- What the task requires: Transcribe the entries below word for word, beginning at the line with "sudo apt-get install python-pip [52, 209]" and stopping after the line with "wordpress_id : 832 [9, 98, 79, 108]"; drop all pictures.

═════ Given data ═════

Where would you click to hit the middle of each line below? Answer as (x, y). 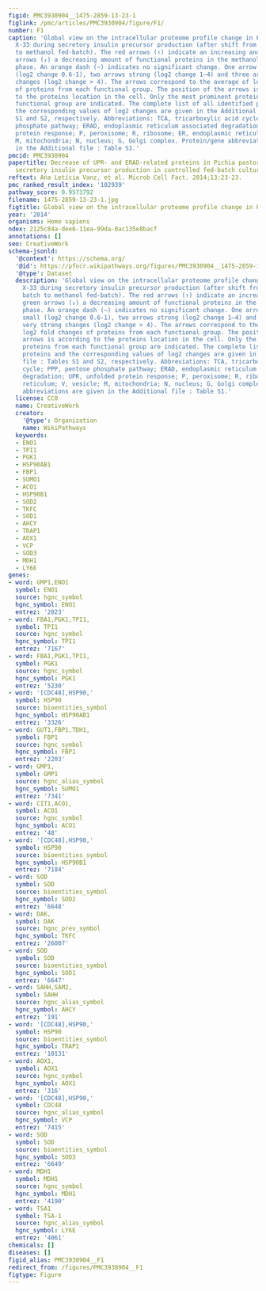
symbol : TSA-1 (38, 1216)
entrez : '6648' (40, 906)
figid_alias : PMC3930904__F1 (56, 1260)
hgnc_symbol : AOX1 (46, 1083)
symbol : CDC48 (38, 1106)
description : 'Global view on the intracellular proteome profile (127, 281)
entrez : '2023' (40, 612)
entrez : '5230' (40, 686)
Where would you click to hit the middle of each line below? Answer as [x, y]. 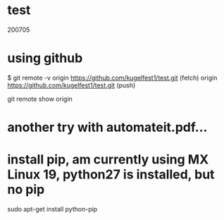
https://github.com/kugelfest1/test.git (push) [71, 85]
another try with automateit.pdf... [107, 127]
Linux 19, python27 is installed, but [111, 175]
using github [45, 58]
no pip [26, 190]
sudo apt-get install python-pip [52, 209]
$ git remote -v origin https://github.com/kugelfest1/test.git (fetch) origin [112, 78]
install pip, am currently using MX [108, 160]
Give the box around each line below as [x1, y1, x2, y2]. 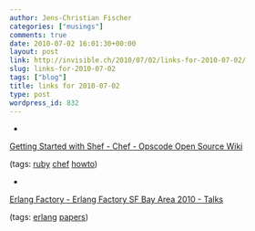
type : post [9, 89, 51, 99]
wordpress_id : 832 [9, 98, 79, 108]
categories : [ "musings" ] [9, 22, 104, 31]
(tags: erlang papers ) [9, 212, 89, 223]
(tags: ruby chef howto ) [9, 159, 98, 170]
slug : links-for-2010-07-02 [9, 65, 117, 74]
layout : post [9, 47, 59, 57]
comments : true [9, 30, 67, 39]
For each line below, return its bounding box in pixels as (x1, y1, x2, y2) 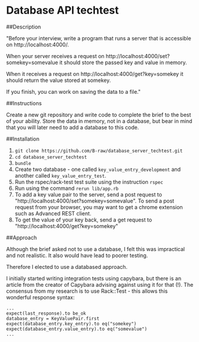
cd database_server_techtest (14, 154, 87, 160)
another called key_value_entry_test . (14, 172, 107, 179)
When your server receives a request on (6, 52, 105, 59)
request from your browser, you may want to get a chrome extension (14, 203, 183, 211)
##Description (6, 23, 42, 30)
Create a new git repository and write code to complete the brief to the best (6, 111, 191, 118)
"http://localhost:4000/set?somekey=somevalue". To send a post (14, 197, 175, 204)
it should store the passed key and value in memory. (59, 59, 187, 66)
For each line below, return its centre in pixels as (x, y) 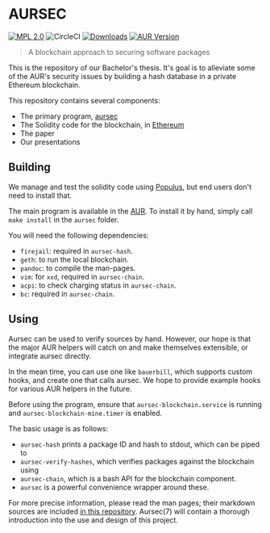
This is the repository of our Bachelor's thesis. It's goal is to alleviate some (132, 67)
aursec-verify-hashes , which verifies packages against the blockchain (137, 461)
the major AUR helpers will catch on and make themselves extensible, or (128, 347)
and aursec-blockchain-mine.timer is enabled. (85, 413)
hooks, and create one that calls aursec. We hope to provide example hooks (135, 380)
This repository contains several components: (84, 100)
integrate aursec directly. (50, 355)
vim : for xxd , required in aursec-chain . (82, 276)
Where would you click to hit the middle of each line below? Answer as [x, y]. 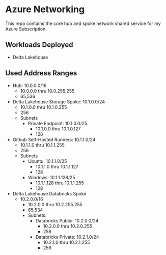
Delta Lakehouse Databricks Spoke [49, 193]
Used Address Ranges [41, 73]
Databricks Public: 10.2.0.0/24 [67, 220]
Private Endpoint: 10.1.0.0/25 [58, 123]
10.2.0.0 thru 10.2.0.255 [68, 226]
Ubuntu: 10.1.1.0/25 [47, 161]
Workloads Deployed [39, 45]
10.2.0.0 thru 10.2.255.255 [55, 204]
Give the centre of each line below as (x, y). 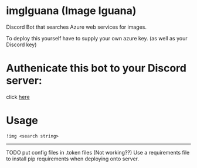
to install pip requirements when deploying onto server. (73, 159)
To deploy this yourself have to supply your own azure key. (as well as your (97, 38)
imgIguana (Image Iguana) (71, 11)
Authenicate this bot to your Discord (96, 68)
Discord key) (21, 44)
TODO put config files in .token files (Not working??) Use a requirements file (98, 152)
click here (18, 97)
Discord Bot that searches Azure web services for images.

═════

- Task response:
sudo apt-get install python-pip [52, 209]
$ git remote -v origin https://github.com/kugelfest1/test.git (fetch) origin [112, 78]
install pip, am currently using MX [108, 160]
Give the box around each line below as [x1, y1, x2, y2]. 
type : post [9, 89, 51, 99]
wordpress_id : 832 [9, 98, 79, 108]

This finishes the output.